It was a different picture on the bright
river when that brig entered the harbor
on the return of her last voyage, to receive
how different a welcome! But
pestilence raged abroad in the country
now, and the people of the port, who
had so far escaped the evil, were loth
to let it enter among them at last, and
had not yet recovered from the recoil
of their first shock and shiver at thought
of it in their waters—waters than which
none could have fostered it more kindly,
full as they were in their shallow breadth
of rotting weeds and the slime of sewers.
Perhaps the owner of some pale face
looked through the pane and thought
of brother or father, or, it may be, of
lover, and grew paler with pity, and
longed to do kind offices for those who
suffered; but the greater part of all the
people hived upon the shores would
have scouted the thought of going out
with aid to those hot pillows rocking
there upon the tide, and of bringing
back infection to the town, as much as
though the act had been piracy on the
high seas. And they stayed at home,
and watched their vanes and longed for
an east wind—an east wind whose wings
would shake out healing, whose breath
would lay the destroying fever low; but
the east wind refused to seek their
shores, and chose rather to keep up its
wild salt play far out on the bosom of
its mid-sea billows.

Yes, on that return of the last voyage
of the brig the stream had swarmed with
boats, flags had fluttered from housetops
and staffs, piers and quays had been
lined with cheering people, all flocking
forth to see the broken, battered little
craft; for the brig had been spoken by
a tug, and word had been brought to
the wharves, and had spread like wildfire
through the town, that, wrecked in
a tempest and deserted by the panicstricken
crew, the steadfast master and
a boy who stood by him had remained
with her, had refitted her as best they
might when the storm abated, and had
brought her into port at last through
fortunate days of fair weather and slow
sailing.

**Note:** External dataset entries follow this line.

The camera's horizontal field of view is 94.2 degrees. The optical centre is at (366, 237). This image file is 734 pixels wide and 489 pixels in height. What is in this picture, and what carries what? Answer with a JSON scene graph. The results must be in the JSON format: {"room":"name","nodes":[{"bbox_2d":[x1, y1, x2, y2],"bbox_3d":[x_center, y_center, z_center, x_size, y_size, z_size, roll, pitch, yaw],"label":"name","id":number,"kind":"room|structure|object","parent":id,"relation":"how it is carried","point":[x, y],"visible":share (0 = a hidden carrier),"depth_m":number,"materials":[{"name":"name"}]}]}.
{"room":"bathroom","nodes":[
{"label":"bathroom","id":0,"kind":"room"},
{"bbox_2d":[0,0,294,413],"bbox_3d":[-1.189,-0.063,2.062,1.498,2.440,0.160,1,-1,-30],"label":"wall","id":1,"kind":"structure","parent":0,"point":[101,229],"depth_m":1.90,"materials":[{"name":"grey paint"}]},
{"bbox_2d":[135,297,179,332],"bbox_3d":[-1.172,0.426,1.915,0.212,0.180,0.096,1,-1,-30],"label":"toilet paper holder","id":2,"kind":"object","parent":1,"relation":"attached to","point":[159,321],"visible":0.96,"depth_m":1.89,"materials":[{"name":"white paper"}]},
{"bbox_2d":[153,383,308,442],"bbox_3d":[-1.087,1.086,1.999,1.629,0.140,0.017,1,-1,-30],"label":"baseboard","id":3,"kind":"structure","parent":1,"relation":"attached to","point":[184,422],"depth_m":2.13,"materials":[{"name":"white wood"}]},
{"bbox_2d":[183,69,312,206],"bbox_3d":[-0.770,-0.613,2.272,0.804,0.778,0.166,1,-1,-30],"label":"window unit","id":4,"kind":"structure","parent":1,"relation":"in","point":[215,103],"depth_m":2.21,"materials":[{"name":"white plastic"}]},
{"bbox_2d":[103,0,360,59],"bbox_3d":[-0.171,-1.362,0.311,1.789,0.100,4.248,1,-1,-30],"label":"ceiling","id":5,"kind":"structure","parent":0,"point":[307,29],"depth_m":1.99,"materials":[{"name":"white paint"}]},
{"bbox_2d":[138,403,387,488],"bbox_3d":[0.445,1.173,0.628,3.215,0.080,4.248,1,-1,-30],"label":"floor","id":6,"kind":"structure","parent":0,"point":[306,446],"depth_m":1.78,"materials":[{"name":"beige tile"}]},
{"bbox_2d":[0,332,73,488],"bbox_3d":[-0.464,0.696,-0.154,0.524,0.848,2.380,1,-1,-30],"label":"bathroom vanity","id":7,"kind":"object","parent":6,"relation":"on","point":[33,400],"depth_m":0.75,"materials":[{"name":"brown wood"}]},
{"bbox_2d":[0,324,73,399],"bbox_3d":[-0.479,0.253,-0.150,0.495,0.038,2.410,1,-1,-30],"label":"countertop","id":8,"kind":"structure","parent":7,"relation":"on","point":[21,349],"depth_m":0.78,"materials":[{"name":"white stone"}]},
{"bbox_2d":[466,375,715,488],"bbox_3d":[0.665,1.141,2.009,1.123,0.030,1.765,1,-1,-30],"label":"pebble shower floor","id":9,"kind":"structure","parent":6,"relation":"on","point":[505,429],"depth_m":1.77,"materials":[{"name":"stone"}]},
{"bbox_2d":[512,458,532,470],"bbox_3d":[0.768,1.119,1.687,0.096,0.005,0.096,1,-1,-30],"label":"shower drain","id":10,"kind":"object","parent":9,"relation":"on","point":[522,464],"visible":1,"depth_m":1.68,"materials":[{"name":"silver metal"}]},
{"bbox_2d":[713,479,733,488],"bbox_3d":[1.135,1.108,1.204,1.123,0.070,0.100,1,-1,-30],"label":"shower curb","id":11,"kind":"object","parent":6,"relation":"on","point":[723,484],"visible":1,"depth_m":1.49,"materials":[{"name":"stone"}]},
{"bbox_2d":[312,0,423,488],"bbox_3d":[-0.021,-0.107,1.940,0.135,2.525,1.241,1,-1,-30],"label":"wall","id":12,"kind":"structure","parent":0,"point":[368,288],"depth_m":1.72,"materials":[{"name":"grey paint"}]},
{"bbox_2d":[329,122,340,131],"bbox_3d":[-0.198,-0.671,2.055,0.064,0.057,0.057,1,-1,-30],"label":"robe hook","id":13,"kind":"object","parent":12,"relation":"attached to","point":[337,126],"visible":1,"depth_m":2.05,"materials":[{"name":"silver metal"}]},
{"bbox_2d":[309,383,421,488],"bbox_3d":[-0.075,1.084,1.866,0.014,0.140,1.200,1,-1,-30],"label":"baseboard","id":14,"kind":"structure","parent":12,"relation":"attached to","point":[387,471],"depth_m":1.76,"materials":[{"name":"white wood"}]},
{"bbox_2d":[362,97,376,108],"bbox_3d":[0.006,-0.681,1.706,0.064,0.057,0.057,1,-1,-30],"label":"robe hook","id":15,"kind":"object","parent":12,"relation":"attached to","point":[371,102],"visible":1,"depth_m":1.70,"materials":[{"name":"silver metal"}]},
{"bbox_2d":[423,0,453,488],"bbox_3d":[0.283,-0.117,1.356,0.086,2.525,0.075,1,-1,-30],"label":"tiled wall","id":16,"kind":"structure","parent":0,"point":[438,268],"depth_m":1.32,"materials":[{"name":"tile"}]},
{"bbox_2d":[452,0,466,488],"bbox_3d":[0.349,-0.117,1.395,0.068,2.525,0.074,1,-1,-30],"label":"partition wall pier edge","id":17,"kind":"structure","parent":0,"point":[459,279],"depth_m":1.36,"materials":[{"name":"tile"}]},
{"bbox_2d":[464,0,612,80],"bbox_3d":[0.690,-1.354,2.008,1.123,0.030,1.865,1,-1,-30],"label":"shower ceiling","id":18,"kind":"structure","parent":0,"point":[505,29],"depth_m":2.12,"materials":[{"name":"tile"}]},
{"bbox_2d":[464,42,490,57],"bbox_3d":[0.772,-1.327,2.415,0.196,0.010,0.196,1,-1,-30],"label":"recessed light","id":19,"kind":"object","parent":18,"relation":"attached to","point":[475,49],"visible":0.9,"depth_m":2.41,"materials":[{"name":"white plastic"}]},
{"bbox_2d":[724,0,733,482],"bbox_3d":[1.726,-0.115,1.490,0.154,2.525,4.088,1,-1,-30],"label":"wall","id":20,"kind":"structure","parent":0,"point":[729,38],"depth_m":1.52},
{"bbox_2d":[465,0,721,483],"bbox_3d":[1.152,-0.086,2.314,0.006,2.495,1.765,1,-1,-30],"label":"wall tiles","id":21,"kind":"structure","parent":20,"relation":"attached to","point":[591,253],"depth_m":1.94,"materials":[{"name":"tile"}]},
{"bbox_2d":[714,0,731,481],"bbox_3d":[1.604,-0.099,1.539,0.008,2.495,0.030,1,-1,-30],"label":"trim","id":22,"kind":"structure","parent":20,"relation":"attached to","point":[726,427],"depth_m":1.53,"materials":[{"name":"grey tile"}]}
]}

The town was ringing with the
exploit, with praise of the noble faithfulness
of master and boy; and now
the river rang again, and no conquering
galley of naval hero ever moved through
a gladder, gayer welcome than that
through which the little black brig
lumbered on her clumsy way to her
moorings.

But though all the rest of the populace
of the seaport had turned out with
their greetings that day, there was one
little body there who, so far from hurrying
down to shore or sea-wall with a
waving handkerchief, ran crying into a
corner; and it was there that Andrew
Traverse, the person of only secondary
importance in the river scene, rated as
a boy on the brig's books, but grown
into a man since the long voyage began,—
it was there he found her when the
crowd had let him alone and left him
free to follow his own devices.

“It's the best part of all the welcome,
I declare it is!” said he, standing in the
doorway and enjoying the sight before
him a moment.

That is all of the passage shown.